Quand le jour vint, la couleur de l’eau, claire sur les bords du fleuve et boueuse au milieu, me montra que mes craintes étaient fondées. Nous étions entrés dans l’Ohio, laissant derrière nous le Mississipi.

Nous tînmes conseil. Il ne fallait pas songer à débarquer ni à remonter le courant avec le radeau. Notre seule alternative était d’attendre le lever du soleil et de rebrousser chemin dans le canot. Nous nous reposâmes pendant toute la journée, car nous avions une rude besogne en perspective. Lorsque nous retournâmes au radeau vers la tombée de la nuit, le canot avait disparu.

— Allons, dis-je à Jim, il ne s’agit pas de se décourager. Ce que nous avons de mieux à faire, c’est de descendre le courant, puisqu’il n’y a plus moyen de le remonter. Le canot doit être loin ; mais l’occasion d’en acheter un autre se présentera, et alors nous rattraperons le temps perdu.

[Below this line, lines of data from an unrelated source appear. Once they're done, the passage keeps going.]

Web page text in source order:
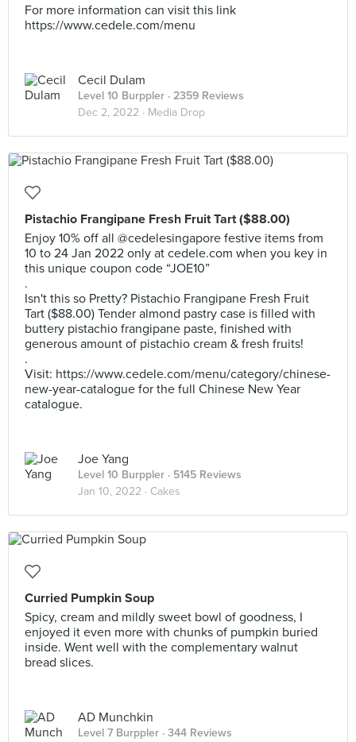
For more information can visit this link
https://www.cedele.com/menu
Cecil Dulam
Level 10 Burppler · 2359 Reviews
Dec 2, 2022 · Media Drop
Pistachio Frangipane Fresh Fruit Tart ($88.00)
Enjoy 10% off all @cedelesingapore festive items from
10 to 24 Jan 2022 only at cedele.com when you key in
this unique coupon code “JOE10”
.
Isn't this so Pretty? Pistachio Frangipane Fresh Fruit
Tart ($88.00) Tender almond pastry case is filled with
buttery pistachio frangipane paste, finished with
generous amount of pistachio cream & fresh fruits!
.
Visit: https://www.cedele.com/menu/category/chinese-
new-year-catalogue for the full Chinese New Year
catalogue.
Joe Yang
Level 10 Burppler · 5145 Reviews
Jan 10, 2022 · Cakes
Curried Pumpkin Soup
Spicy, cream and mildly sweet bowl of goodness, I
enjoyed it even more with chunks of pumpkin buried
inside. Went well with the complementary walnut
bread slices.
AD Munchkin
Level 7 Burppler · 344 Reviews
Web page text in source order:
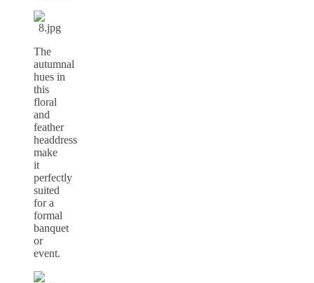
The
autumnal
hues in
this
floral
and
feather
headdress
make
it
perfectly
suited
for a
formal
banquet
or
event.
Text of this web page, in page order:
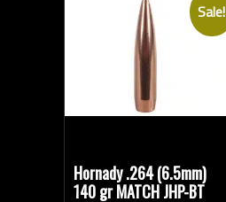
Sale!
Hornady .264 (6.5mm)
140 gr MATCH JHP-BT
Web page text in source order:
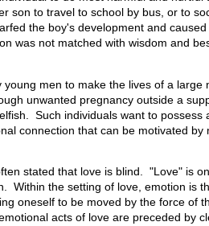
son to travel to school by bus, or to
the boy's development and
was not matched with wisdom and
men to make the lives of a large
unwanted pregnancy outside a
Such individuals want to possess
connection that can be motivated by
stated that love is blind. "Love" is
Within the setting of love, emotion is
oneself to be moved by the force of
acts of love are preceded by
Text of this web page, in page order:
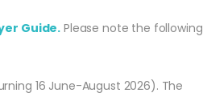
Guide. Please note the following
16 June-August 2026). The
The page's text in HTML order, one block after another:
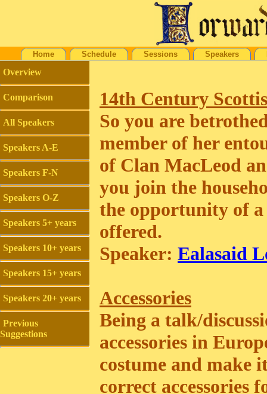
Home Schedule Sessions Speakers
Overview
Comparison
All Speakers
Speakers A-E
Speakers F-N
Speakers O-Z
Speakers 5+ years
Speakers 10+ years
Speakers 15+ years
Speakers 20+ years
Previous
Suggestions
14th Century
So you are
member of her
of Clan MacLeod
you join the
the opportunity of
offered.
Speaker: Ealasaid
Accessories
Being a talk/
accessories in
costume and make
correct accessories
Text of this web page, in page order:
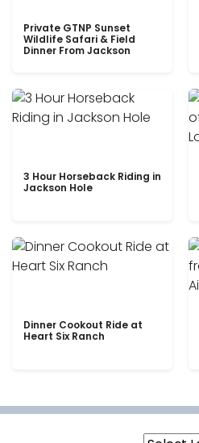
Private GTNP Sunset
Wildlife Safari & Field
Dinner From Jackson
3 Hour Horseback Riding in
Jackson Hole
Dinner Cookout Ride at
Heart Six Ranch
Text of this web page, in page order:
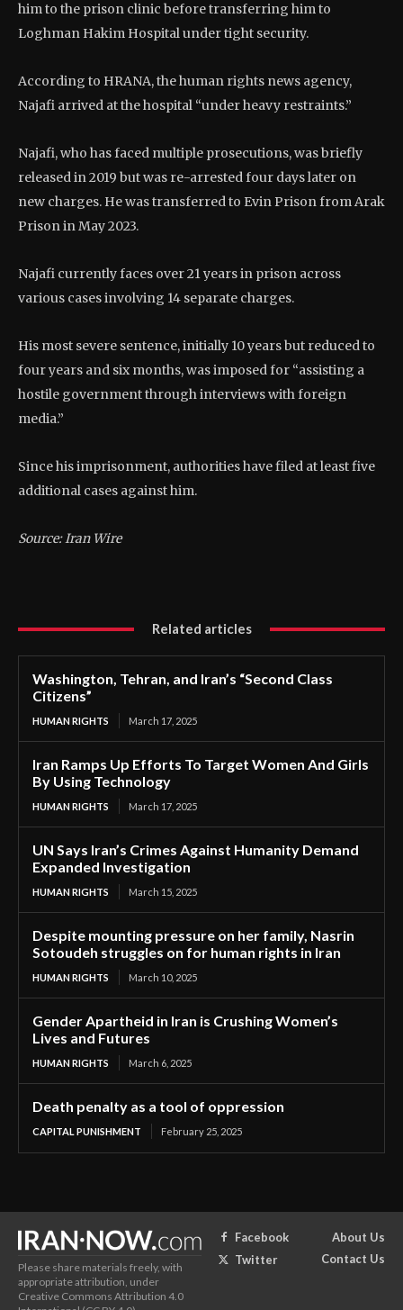
him to the prison clinic before transferring him to
Loghman Hakim Hospital under tight security.
According to HRANA, the human rights news agency,
Najafi arrived at the hospital “under heavy restraints.”
Najafi, who has faced multiple prosecutions, was briefly
released in 2019 but was re-arrested four days later on
new charges. He was transferred to Evin Prison from Arak
Prison in May 2023.
Najafi currently faces over 21 years in prison across
various cases involving 14 separate charges.
His most severe sentence, initially 10 years but reduced to
four years and six months, was imposed for “assisting a
hostile government through interviews with foreign
media.”
Since his imprisonment, authorities have filed at least five
additional cases against him.
Source: Iran Wire
Related articles
Washington, Tehran, and Iran’s “Second Class
Citizens”
HUMAN RIGHTS March 17, 2025
Iran Ramps Up Efforts To Target Women And Girls
By Using Technology
HUMAN RIGHTS March 17, 2025
UN Says Iran’s Crimes Against Humanity Demand
Expanded Investigation
HUMAN RIGHTS March 15, 2025
Despite mounting pressure on her family, Nasrin
Sotoudeh struggles on for human rights in Iran
HUMAN RIGHTS March 10, 2025
Gender Apartheid in Iran is Crushing Women’s
Lives and Futures
HUMAN RIGHTS March 6, 2025
Death penalty as a tool of oppression
CAPITAL PUNISHMENT February 25, 2025
Please share materials freely, with
appropriate attribution, under
Creative Commons Attribution 4.0
Facebook
Twitter
About Us
Contact Us
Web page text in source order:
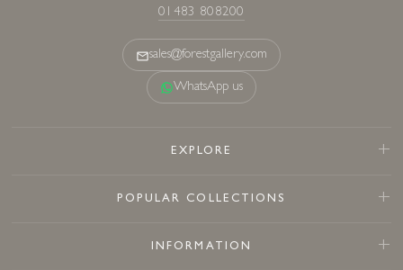
01483 808200
sales@forestgallery.com
WhatsApp us
EXPLORE
POPULAR COLLECTIONS
INFORMATION
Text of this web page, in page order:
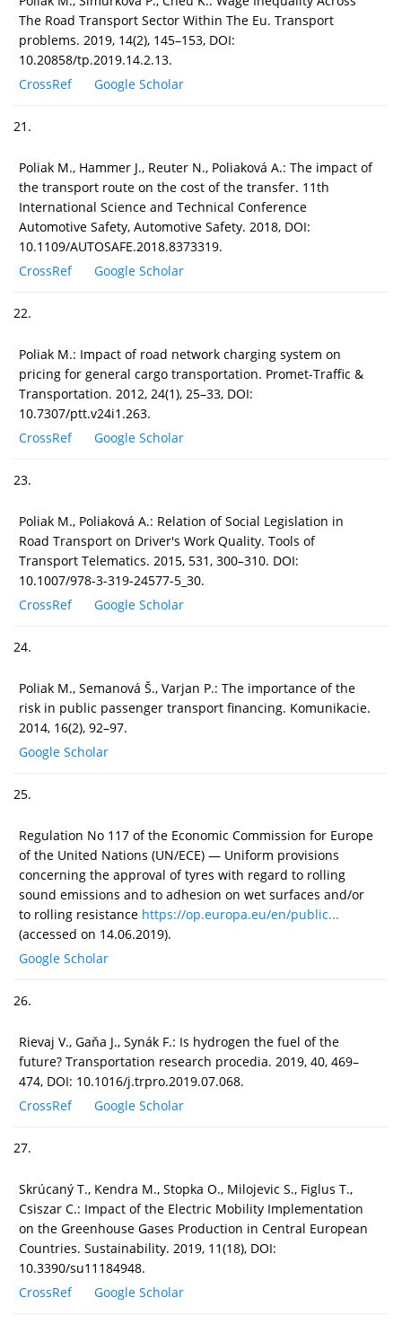
The Road Transport Sector Within The Eu. Transport
problems. 2019, 14(2), 145–153, DOI:
10.20858/tp.2019.14.2.13.
CrossRef
Google Scholar
21.
Poliak M., Hammer J., Reuter N., Poliaková A.: The impact of
the transport route on the cost of the transfer. 11th
International Science and Technical Conference
Automotive Safety, Automotive Safety. 2018, DOI:
10.1109/AUTOSAFE.2018.8373319.
CrossRef
Google Scholar
22.
Poliak M.: Impact of road network charging system on
pricing for general cargo transportation. Promet-Traffic &
Transportation. 2012, 24(1), 25–33, DOI:
10.7307/ptt.v24i1.263.
CrossRef
Google Scholar
23.
Poliak M., Poliaková A.: Relation of Social Legislation in
Road Transport on Driver's Work Quality. Tools of
Transport Telematics. 2015, 531, 300–310. DOI:
10.1007/978-3-319-24577-5_30.
CrossRef
Google Scholar
24.
Poliak M., Semanová Š., Varjan P.: The importance of the
risk in public passenger transport financing. Komunikacie.
2014, 16(2), 92–97.
Google Scholar
25.
Regulation No 117 of the Economic Commission for Europe
of the United Nations (UN/ECE) — Uniform provisions
concerning the approval of tyres with regard to rolling
sound emissions and to adhesion on wet surfaces and/or
to rolling resistance https://op.europa.eu/en/public...
(accessed on 14.06.2019).
Google Scholar
26.
Rievaj V., Gaňa J., Synák F.: Is hydrogen the fuel of the
future? Transportation research procedia. 2019, 40, 469–
474, DOI: 10.1016/j.trpro.2019.07.068.
CrossRef
Google Scholar
27.
Skrúcaný T., Kendra M., Stopka O., Milojevic S., Figlus T.,
Csiszar C.: Impact of the Electric Mobility Implementation
on the Greenhouse Gases Production in Central European
Countries. Sustainability. 2019, 11(18), DOI:
10.3390/su11184948.
CrossRef
Google Scholar
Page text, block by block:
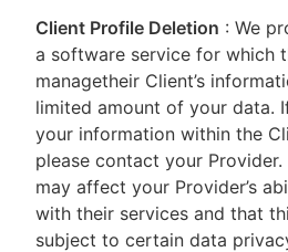
Client Profile Deletion : We
a software service for which
managetheir Client’s
limited amount of your data.
your information within the
please contact your
may affect your Provider’s
with their services and that
subject to certain data
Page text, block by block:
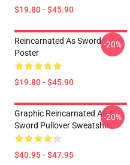
$19.80 - $45.90
Reincarnated As Sword
Poster
$19.80 - $45.90
-20%
Graphic Reincarnated As A
Sword Pullover Sweatshirt
$40.95 - $47.95
-20%
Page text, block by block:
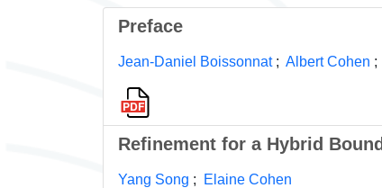
Preface
Jean-Daniel Boissonnat ; Albert Cohen ;
Refinement for a Hybrid
Yang Song ; Elaine Cohen
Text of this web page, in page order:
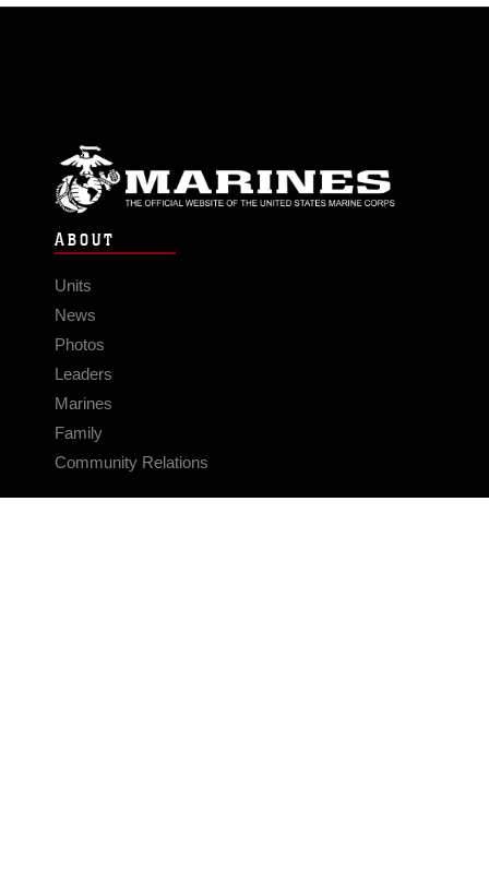
ABOUT
Units
News
Photos
Leaders
Marines
Family
Community Relations

Ceux qui s’imaginent encore, après ce que je viens de raconter, que l’on peut manier impunément une peau de serpent, se rangeront à l’avis de Jim, s’ils ont la patience de lire ce chapitre jusqu’au bout.

Les propriétaires de chantiers et les conducteurs de radeaux refusent rarement de céder un de leurs canots, si on en offre un bon prix. Par malheur, il n’y avait ni chantiers ni radeaux le long des rives. Au bout de trois heures environ, le ciel s’obscurcit peu à peu et une buée grise cacha presque les étoiles. C’était une brume plutôt qu’un brouillard ; néanmoins on ne voyait pas très loin devant soi. Tout à coup, bouf, bouf ! broum, broum ! Un steamer remontait le fleuve. Il choisissait bien son moment !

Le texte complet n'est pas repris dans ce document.